[Excerpts from a dataset]
________________________________________

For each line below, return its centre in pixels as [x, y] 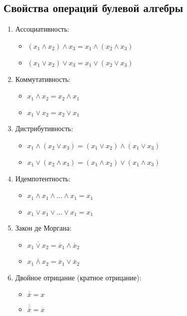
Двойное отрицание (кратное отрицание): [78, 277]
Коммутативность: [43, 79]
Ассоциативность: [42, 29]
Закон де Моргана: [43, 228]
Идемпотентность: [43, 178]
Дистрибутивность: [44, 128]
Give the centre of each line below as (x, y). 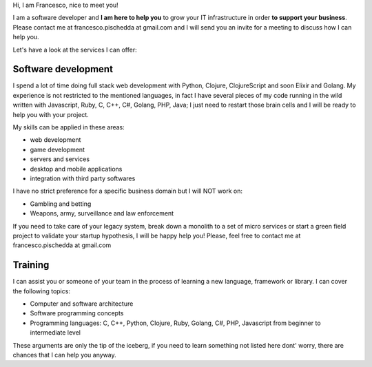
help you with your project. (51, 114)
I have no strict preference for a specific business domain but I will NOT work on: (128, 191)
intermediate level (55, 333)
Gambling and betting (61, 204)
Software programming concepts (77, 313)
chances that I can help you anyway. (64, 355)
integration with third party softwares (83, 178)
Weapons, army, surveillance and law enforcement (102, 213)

________________________________________

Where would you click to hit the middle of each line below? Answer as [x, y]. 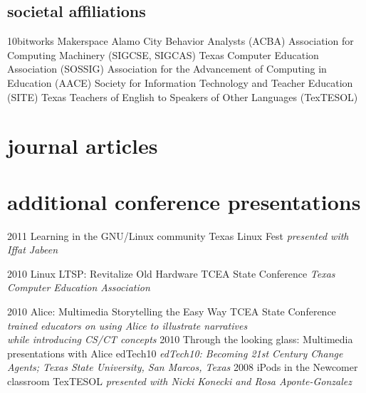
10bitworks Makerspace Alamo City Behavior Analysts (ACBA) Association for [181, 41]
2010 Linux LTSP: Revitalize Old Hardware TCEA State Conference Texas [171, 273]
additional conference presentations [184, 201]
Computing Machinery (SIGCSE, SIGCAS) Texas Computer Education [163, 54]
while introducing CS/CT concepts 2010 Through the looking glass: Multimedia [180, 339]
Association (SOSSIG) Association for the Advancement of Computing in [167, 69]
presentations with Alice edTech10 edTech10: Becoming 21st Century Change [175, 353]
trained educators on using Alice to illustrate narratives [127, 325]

________________________________________

What you are asked to do: Report every line above that has the string "presentations" in it.

Reply:
additional conference presentations [184, 201]
presentations with Alice edTech10 edTech10: Becoming 21st Century Change [175, 353]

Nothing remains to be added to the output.